# Saturday



## Sonrisa (Sep 2, 2010)

There are rumours that the MB And Noor are planning for a protest on Saturday. 
If thats true, I'm really disapointed as I was really looking forward to saturday's charity bazaar downtown as my stock is running low and I'm not travelling abroad anytime soon.


----------



## MaidenScotland (Jun 6, 2009)

I am considering going to the European bazaar Is there anything you want bringing back from Spain?,


----------



## Sonrisa (Sep 2, 2010)

Oh, You are so nice to offer Chris... i dont really _Need_ anything. I just wanted to get some booze for Christmas from the one and only and famous european bazaar , but since there may be some nutcases hanging around the area on saturday, maybe its not such a good idea after all.

i was looking forward to it, though, I'm gutted


----------



## MaidenScotland (Jun 6, 2009)

No problem to bring things back as my cases will be practically empty... jamon? paella mix spices? I have promised someone a bottle of wine but you can have another.


----------



## Sonrisa (Sep 2, 2010)

Lol, thank you... I'll think about it... But honestly I really dont need anything.


----------



## canuck2010 (Jan 13, 2010)

Protestors don't wake up until the afternoon, I think it will be perfectly safe.


----------



## DeadGuy (Jan 22, 2010)

Sonrisa said:


> There are rumours that the MB And Noor are planning for a protest on Saturday.
> If thats true, I'm really disapointed as I was really looking forward to saturday's charity bazaar downtown as my stock is running low and I'm not travelling abroad anytime soon.
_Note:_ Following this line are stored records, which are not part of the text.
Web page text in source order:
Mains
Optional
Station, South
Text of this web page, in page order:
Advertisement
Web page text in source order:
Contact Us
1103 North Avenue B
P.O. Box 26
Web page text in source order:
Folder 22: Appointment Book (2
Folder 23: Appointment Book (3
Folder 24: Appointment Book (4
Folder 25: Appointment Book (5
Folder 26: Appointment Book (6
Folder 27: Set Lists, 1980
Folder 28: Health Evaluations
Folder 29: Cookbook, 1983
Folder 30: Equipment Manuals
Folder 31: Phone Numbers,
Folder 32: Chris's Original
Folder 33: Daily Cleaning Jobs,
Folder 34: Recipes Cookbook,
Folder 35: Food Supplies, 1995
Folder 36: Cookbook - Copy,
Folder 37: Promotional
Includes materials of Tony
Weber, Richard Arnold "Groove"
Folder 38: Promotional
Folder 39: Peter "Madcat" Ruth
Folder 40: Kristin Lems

Not rumors! It is true.........A protest to support not only Morsi's stupidity! But Allah's Sharia as well 

Not sure what channel I was watching earlier today (Al Arabya I think!) when an MB ar$e slipped and said that the MB will be securing their march/protest _well _enough that no one will _dare _to go near it..........Never heard it again after that, but after what the MB idiots did in Port Said and Mahalla shooting at protesters? This doesn't sound good! Specially with many of the MB officials trying to promote the idea that they can have their protest in Tahrir Square as it's for "everyone" 
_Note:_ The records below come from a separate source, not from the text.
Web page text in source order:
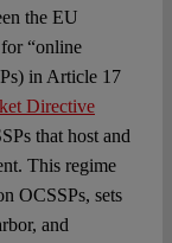
the EU
“online
in Article 17
Directive
that host and
This regime
OCSSPs, sets
and
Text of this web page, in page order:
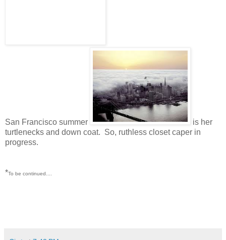
San Francisco summer
is her
turtlenecks and down coat. So, ruthless closet caper in
progress.
*To be continued....

Good luck folks, it could be a  bumpy day


----------



## tracyc11 (Sep 30, 2011)

Mornin people! 
The weekend is nearly here! I am quite looking forward to visiting the christmas bazar at Conrad> I will make an inforemd decision nearer the time about wether its safe t head down or not. I have never been before. Can anyone explain how to find it- and which would be the nearest metro station to get off at?

Thanks!


----------



## MaidenScotland (Jun 6, 2009)

tracyc11 said:


> Mornin people!
> The weekend is nearly here! I am quite looking forward to visiting the christmas bazar at Conrad> I will make an inforemd decision nearer the time about wether its safe t head down or not. I have never been before. Can anyone explain how to find it- and which would be the nearest metro station to get off at?
> 
> Thanks!




I am not aware of a metro station near the Conrad, I would think Shubra or downtown would be the nearest but do you really want to be coming up from the metro in these areas during these heady days? 
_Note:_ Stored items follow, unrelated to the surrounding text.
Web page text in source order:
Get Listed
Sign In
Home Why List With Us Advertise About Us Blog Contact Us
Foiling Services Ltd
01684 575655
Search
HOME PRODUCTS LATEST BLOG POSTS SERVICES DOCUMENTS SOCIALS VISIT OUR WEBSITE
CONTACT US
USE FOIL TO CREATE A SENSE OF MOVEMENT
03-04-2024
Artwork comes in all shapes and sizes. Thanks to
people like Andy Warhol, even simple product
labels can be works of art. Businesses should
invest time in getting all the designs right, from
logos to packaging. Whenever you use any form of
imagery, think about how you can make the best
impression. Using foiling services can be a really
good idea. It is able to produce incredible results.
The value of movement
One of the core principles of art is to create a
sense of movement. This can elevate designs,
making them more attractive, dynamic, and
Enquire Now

The Conrad is on the Corniche beside the world trade centre..a taxi driver should know where it is easily enough.


----------



## PoleDancer (Apr 14, 2010)

canuck2010 said:


> Protestors don't wake up until the afternoon, I think it will be perfectly safe.


Any idea what time the 'safe window' is likely to end? I'm told I may be needed for a bit of Mogamma fun on Saturday, so it would be good to know when I need to be out of there by just to be on the safe(ish) side.


----------



## Sonrisa (Sep 2, 2010)

PoleDancer said:


> Any idea what time the 'safe window' is likely to end? I'm told I may be needed for a bit of Mogamma fun on Saturday, so it would be good to know when I need to be out of there by just to be on the safe(ish) side.


Clashes are expected from Friday night already. IF things are calm on Friday, then I think I will make my way to downtown on Saturday early morning. Personally I would be out of there by 11 ish, no later.


----------



## MaidenScotland (Jun 6, 2009)

PoleDancer said:


> Any idea what time the 'safe window' is likely to end? I'm told I may be needed for a bit of Mogamma fun on Saturday, so it would be good to know when I need to be out of there by just to be on the safe(ish) side.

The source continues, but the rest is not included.